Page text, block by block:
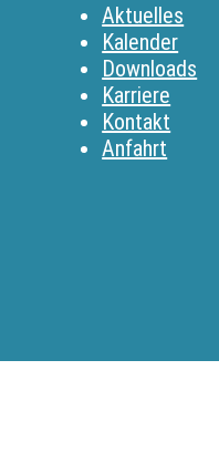
Aktuelles
Kalender
Downloads
Karriere
Kontakt
Anfahrt
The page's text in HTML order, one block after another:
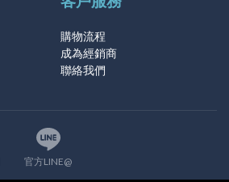
購物流程
成為經銷商
聯絡我們
官方LINE@
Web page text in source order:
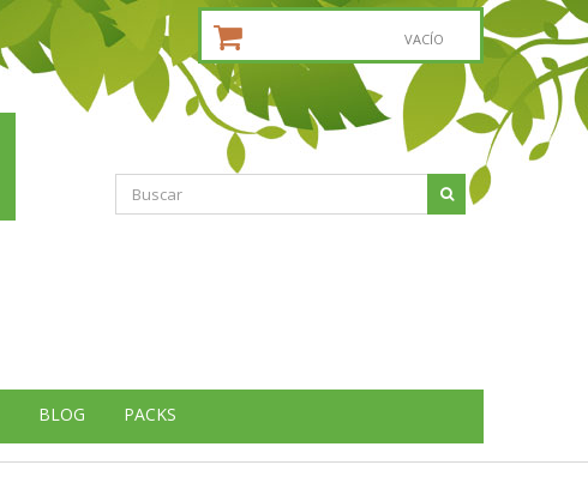
VACÍO
BLOG PACKS
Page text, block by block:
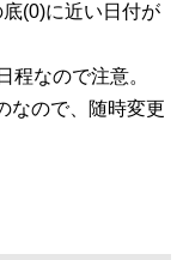
(0)に近い日付が
なので注意。
なので、随時変更
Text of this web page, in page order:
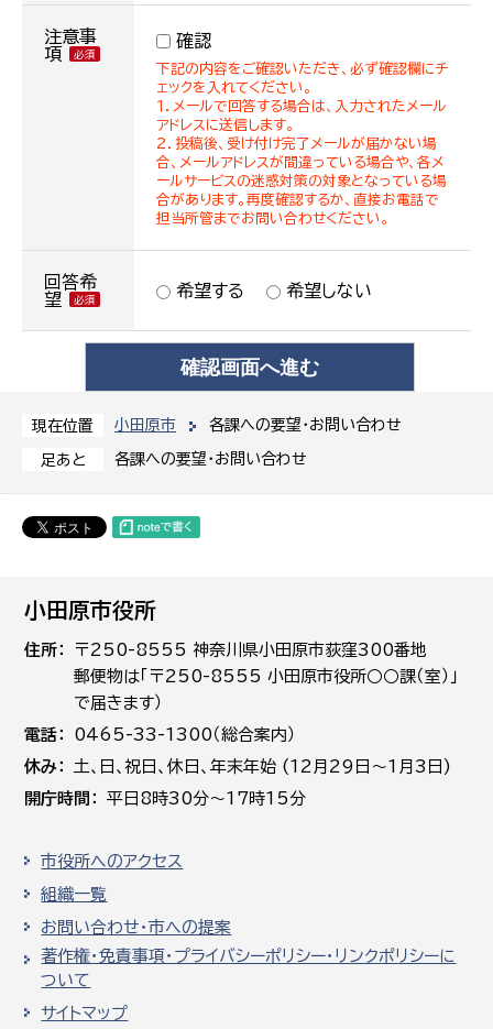
現在位置 小田原市 各課への要望・お問い合わせ
足あと 各課への要望・お問い合わせ
注意事
項
確認
下記の内容をご確認いただき、必ず確認欄にチ
ェックを入れてください。
１．メールで回答する場合は、入力されたメール
アドレスに送信します。
２．投稿後、受け付け完了メールが届かない場
合、メールアドレスが間違っている場合や、各メ
ールサービスの迷惑対策の対象となっている場
合があります。再度確認するか、直接お電話で
担当所管までお問い合わせください。
回答希
望
希望する 希望しない
小田原市役所
住所
〒250-8555 神奈川県小田原市荻窪300番地
郵便物は「〒250-8555 小田原市役所○○課（室）」
で届きます）
電話
0465-33-1300（総合案内）
休み
土､日､祝日、休日、年末年始 (12月29日～1月3日)
開庁時間
平日8時30分～17時15分
市役所へのアクセス
組織一覧
お問い合わせ・市への提案
著作権・免責事項・プライバシーポリシー・リンクポリシーに
ついて
サイトマップ
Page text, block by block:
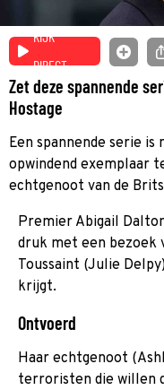
KIJK
DIRECT
Zet deze spannende
Hostage
Een spannende serie
opwindend exemplaar
echtgenoot van de
Premier Abigail
druk met een bezoek
Toussaint (Julie
krijgt.
Ontvoerd
Haar echtgenoot
terroristen die willen
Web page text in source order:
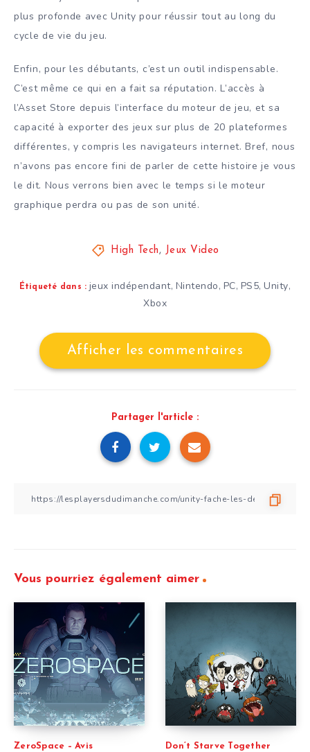
plus profonde avec Unity pour réussir tout au long du
cycle de vie du jeu.
Enfin, pour les débutants, c’est un outil indispensable.
C’est même ce qui en a fait sa réputation. L’accès à
l’Asset Store depuis l’interface du moteur de jeu, et sa
capacité à exporter des jeux sur plus de 20 plateformes
différentes, y compris les navigateurs internet. Bref, nous
n’avons pas encore fini de parler de cette histoire je vous
le dit. Nous verrons bien avec le temps si le moteur
graphique perdra ou pas de son unité.
High Tech, Jeux Video
Étiqueté dans : jeux indépendant, Nintendo, PC, PS5,Unity,
Xbox
Afficher les commentaires
Partager l'article :
Vous pourriez également aimer
ZeroSpace – Avis
Don’t Starve Together
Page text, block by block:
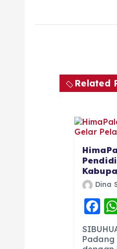
Related
Dina
F
a
c
Padang
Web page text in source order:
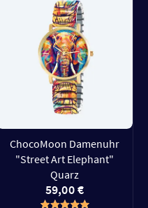
ChocoMoon Damenuhr
"Street Art Elephant"
Quarz
59,00 €
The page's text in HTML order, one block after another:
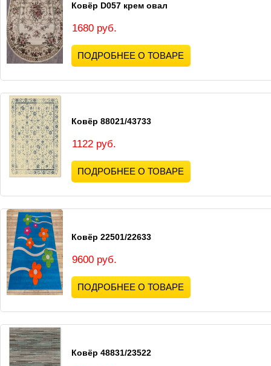
Ковёр D057 крем овал
1680 руб.
ПОДРОБНЕЕ О ТОВАРЕ
Ковёр 88021/43733
1122 руб.
ПОДРОБНЕЕ О ТОВАРЕ
Ковёр 22501/22633
9600 руб.
ПОДРОБНЕЕ О ТОВАРЕ
Ковёр 48831/23522
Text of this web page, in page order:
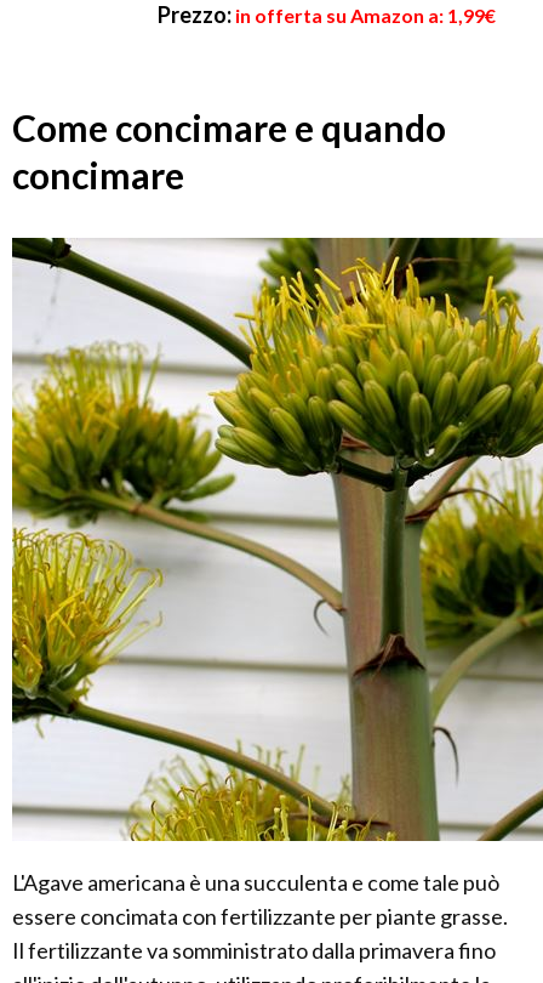
Prezzo: in offerta su Amazon a: 1,99€
Come concimare e quando
concimare
L'Agave americana è una succulenta e come tale può
essere concimata con fertilizzante per piante grasse.
Il fertilizzante va somministrato dalla primavera fino
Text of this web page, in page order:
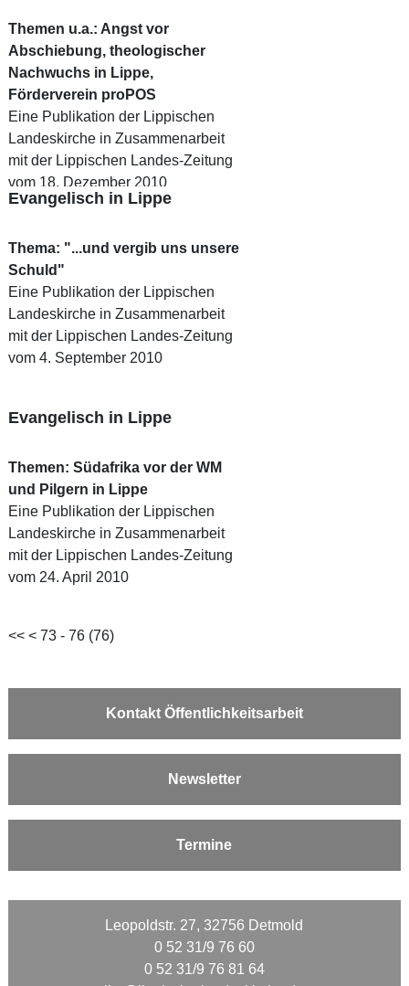
Themen u.a.: Angst vor
Abschiebung, theologischer
Nachwuchs in Lippe,
Förderverein proPOS
Eine Publikation der Lippischen
Landeskirche in Zusammenarbeit
mit der Lippischen Landes-Zeitung
vom 18. Dezember 2010
Evangelisch in Lippe
Thema: "...und vergib uns unsere
Schuld"
Eine Publikation der Lippischen
Landeskirche in Zusammenarbeit
mit der Lippischen Landes-Zeitung
vom 4. September 2010
Evangelisch in Lippe
Themen: Südafrika vor der WM
und Pilgern in Lippe
Eine Publikation der Lippischen
Landeskirche in Zusammenarbeit
mit der Lippischen Landes-Zeitung
vom 24. April 2010
<< <73 - 76 (76)
Kontakt Öffentlichkeitsarbeit
Newsletter
Termine
Leopoldstr. 27, 32756 Detmold
0 52 31/9 76 60
0 52 31/9 76 81 64
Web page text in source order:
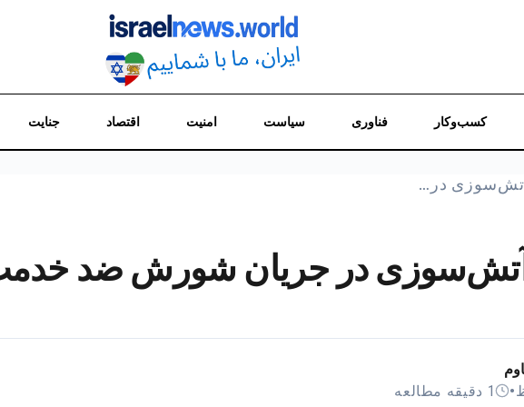
کسب‌وکار فناوری سیاست امنیت اقتصاد جنایت
آتش‌سوزی در…
آتش‌سوزی در جریان شورش ضد خدمت
• 1 دقیقه مطالعه
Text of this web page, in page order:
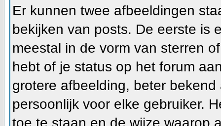
Er kunnen twee afbeeldingen
bekijken van posts. De eerste is
meestal in de vorm van sterren
hebt of je status op het forum
grotere afbeelding, beter
persoonlijk voor elke gebruiker.
toe te staan en de wijze waarop
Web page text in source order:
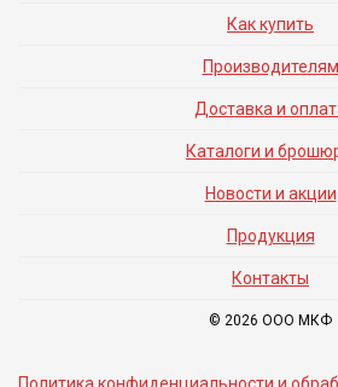
Как купить
Производителям
Доставка и
Каталоги и
Новости и акции
Продукция
Контакты
© 2026 ООО МКФ
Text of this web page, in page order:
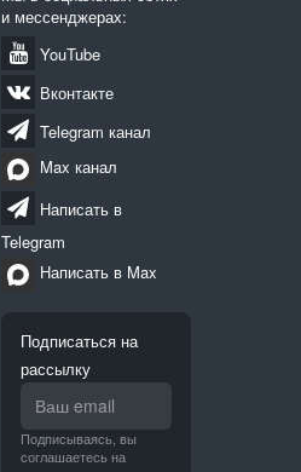
и мессенджерах:
YouTube
Вконтакте
Telegram канал
Max канал
Написать в
Telegram
Написать в Max
Подписаться на
рассылку
Подписываясь, вы
соглашаетесь на
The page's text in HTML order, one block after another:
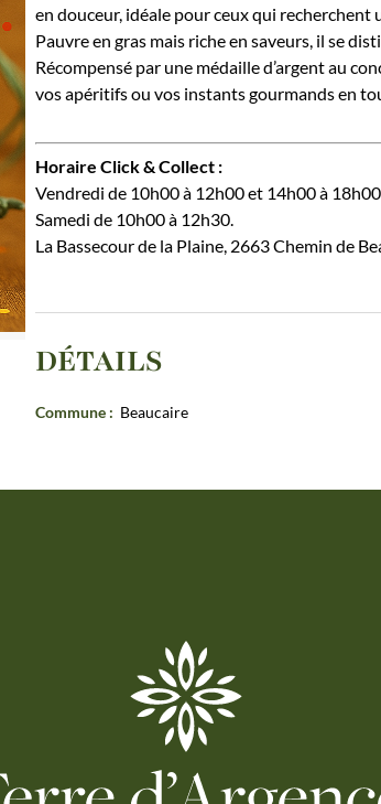
en douceur, idéale pour ceux qui
Pauvre en gras mais riche en saveurs, il se
Récompensé par une médaille d’argent au
vos apéritifs ou vos instants gourmands en
Horaire Click & Collect :
Vendredi de 10h00 à 12h00 et 14h00 à
Samedi de 10h00 à 12h30.
La Bassecour de la Plaine, 2663 Chemin de
DÉTAILS
Commune : Beaucaire
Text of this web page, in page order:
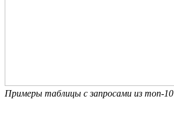
Примеры таблицы с запросами из топ-10
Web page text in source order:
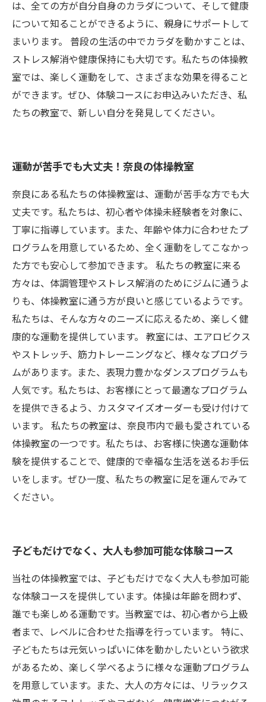
は、全ての方が自分自身のカラダについて、そして健康
について知ることができるように、親身にサポートして
まいります。 普段の生活の中でカラダを動かすことは、
ストレス解消や健康保持にも大切です。私たちの体操教
室では、楽しく運動をして、さまざまな効果を得ること
ができます。ぜひ、体験コースにお申込みいただき、私
たちの教室で、新しい自分を発見してください。
運動が苦手でも大丈夫！奈良の体操教室
奈良にある私たちの体操教室は、運動が苦手な方でも大
丈夫です。私たちは、初心者や体操未経験者を対象に、
丁寧に指導しています。また、年齢や体力に合わせたプ
ログラムを用意しているため、全く運動をしてこなかっ
た方でも安心して参加できます。 私たちの教室に来る
方々は、体調管理やストレス解消のためにジムに通うよ
りも、体操教室に通う方が良いと感じているようです。
私たちは、そんな方々のニーズに応えるため、楽しく健
康的な運動を提供しています。 教室には、エアロビクス
やストレッチ、筋力トレーニングなど、様々なプログラ
ムがあります。また、表現力豊かなダンスプログラムも
人気です。私たちは、お客様にとって最適なプログラム
を提供できるよう、カスタマイズオーダーも受け付けて
います。 私たちの教室は、奈良市内で最も愛されている
体操教室の一つです。私たちは、お客様に快適な運動体
験を提供することで、健康的で幸福な生活を送るお手伝
いをします。ぜひ一度、私たちの教室に足を運んでみて
ください。
子どもだけでなく、大人も参加可能な体験コース
当社の体操教室では、子どもだけでなく大人も参加可能
な体験コースを提供しています。体操は年齢を問わず、
誰でも楽しめる運動です。当教室では、初心者から上級
者まで、レベルに合わせた指導を行っています。 特に、
子どもたちは元気いっぱいに体を動かしたいという欲求
があるため、楽しく学べるように様々な運動プログラム
を用意しています。また、大人の方々には、リラックス
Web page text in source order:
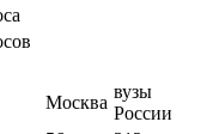
Москва
вузы
России
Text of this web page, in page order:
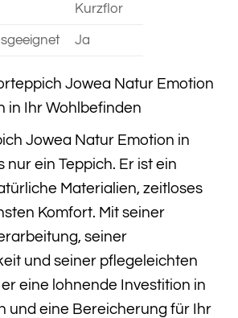
Kurzflor
Ja
Jowea Natur Emotion
in Ihr Wohlbefinden
Jowea Natur Emotion in
nur ein Teppich. Er ist ein
Materialien, zeitloses
Komfort. Mit seiner
seiner
und seiner pflegeleichten
eine lohnende Investition in
und eine Bereicherung für Ihr
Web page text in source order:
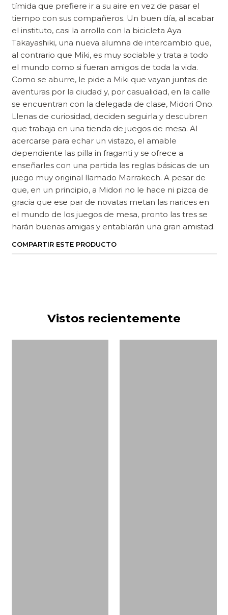
tímida que prefiere ir a su aire en vez de pasar el
tiempo con sus compañeros. Un buen día, al acabar
el instituto, casi la arrolla con la bicicleta Aya
Takayashiki, una nueva alumna de intercambio que,
al contrario que Miki, es muy sociable y trata a todo
el mundo como si fueran amigos de toda la vida.
Como se aburre, le pide a Miki que vayan juntas de
aventuras por la ciudad y, por casualidad, en la calle
se encuentran con la delegada de clase, Midori Ono.
Llenas de curiosidad, deciden seguirla y descubren
que trabaja en una tienda de juegos de mesa. Al
acercarse para echar un vistazo, el amable
dependiente las pilla in fraganti y se ofrece a
enseñarles con una partida las reglas básicas de un
juego muy original llamado Marrakech. A pesar de
que, en un principio, a Midori no le hace ni pizca de
gracia que ese par de novatas metan las narices en
el mundo de los juegos de mesa, pronto las tres se
harán buenas amigas y entablarán una gran amistad.
COMPARTIR ESTE PRODUCTO
Vistos recientemente
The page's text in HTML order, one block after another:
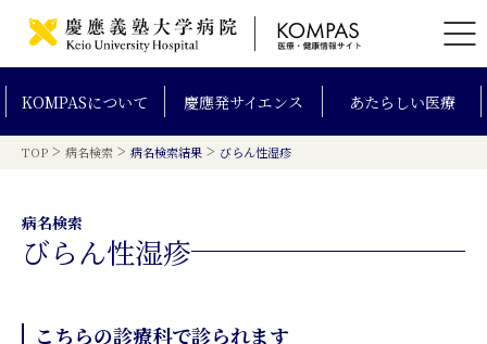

### Task brief
In the listing above, find the line with "vom 4. September 2010" and the line with "meestal in de vorm van sterren". Copy exactly those two and every line between, without the pictures.

### Result of the task
vom 4. September 2010
Evangelisch in Lippe
Themen: Südafrika vor der WM
und Pilgern in Lippe
Eine Publikation der Lippischen
Landeskirche in Zusammenarbeit
mit der Lippischen Landes-Zeitung
vom 24. April 2010
<< <73 - 76 (76)
Kontakt Öffentlichkeitsarbeit
Newsletter
Termine
Leopoldstr. 27, 32756 Detmold
0 52 31/9 76 60
0 52 31/9 76 81 64
Web page text in source order:
کسب‌وکار فناوری سیاست امنیت اقتصاد جنایت
آتش‌سوزی در…
آتش‌سوزی در جریان شورش ضد خدمت
• 1 دقیقه مطالعه
Text of this web page, in page order:
Er kunnen twee afbeeldingen
bekijken van posts. De eerste is
meestal in de vorm van sterren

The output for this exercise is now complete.